→ TASK DETAILS:
Give back the line that contains "Session: 2017-2018" and every following line, exactly as they appear, through the end of the data.

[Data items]
+ + + +
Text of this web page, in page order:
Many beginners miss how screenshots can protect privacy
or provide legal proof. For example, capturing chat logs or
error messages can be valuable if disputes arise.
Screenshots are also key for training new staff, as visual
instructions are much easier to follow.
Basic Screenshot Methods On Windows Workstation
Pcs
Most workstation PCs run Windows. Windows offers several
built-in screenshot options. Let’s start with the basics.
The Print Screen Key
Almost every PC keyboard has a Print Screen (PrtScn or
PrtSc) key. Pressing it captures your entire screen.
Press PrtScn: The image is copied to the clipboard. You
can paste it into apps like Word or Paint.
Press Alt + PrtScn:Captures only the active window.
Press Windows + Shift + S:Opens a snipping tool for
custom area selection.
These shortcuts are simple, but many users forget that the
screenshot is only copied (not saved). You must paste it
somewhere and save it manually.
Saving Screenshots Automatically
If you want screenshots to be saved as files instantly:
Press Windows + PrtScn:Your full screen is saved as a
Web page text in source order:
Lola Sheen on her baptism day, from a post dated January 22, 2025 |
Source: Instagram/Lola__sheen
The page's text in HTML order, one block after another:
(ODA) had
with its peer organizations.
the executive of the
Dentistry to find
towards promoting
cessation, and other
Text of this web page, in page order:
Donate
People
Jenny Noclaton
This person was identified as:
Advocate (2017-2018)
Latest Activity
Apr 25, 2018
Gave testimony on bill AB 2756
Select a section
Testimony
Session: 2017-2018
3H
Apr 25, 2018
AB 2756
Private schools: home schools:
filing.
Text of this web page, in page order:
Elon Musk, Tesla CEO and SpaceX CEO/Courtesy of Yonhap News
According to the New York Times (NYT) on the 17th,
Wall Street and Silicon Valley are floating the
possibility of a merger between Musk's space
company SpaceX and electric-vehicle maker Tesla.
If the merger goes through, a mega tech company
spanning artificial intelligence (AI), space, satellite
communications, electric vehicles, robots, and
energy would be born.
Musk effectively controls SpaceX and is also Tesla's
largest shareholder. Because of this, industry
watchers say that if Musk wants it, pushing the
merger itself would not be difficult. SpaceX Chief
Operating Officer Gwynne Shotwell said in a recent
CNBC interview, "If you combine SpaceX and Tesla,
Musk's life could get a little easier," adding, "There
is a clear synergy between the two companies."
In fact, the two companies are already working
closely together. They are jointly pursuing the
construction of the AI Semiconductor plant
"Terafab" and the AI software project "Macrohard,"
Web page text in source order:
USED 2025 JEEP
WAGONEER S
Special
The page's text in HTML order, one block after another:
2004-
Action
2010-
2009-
+ + + +
→ ANSWER TO THIS PROBLEM:
Session: 2017-2018
3H
Apr 25, 2018
AB 2756
Private schools: home schools:
filing.
Text of this web page, in page order:
Elon Musk, Tesla CEO and SpaceX CEO/Courtesy of Yonhap News
According to the New York Times (NYT) on the 17th,
Wall Street and Silicon Valley are floating the
possibility of a merger between Musk's space
company SpaceX and electric-vehicle maker Tesla.
If the merger goes through, a mega tech company
spanning artificial intelligence (AI), space, satellite
communications, electric vehicles, robots, and
energy would be born.
Musk effectively controls SpaceX and is also Tesla's
largest shareholder. Because of this, industry
watchers say that if Musk wants it, pushing the
merger itself would not be difficult. SpaceX Chief
Operating Officer Gwynne Shotwell said in a recent
CNBC interview, "If you combine SpaceX and Tesla,
Musk's life could get a little easier," adding, "There
is a clear synergy between the two companies."
In fact, the two companies are already working
closely together. They are jointly pursuing the
construction of the AI Semiconductor plant
"Terafab" and the AI software project "Macrohard,"
Web page text in source order:
USED 2025 JEEP
WAGONEER S
Special
The page's text in HTML order, one block after another:
2004-
Action
2010-
2009-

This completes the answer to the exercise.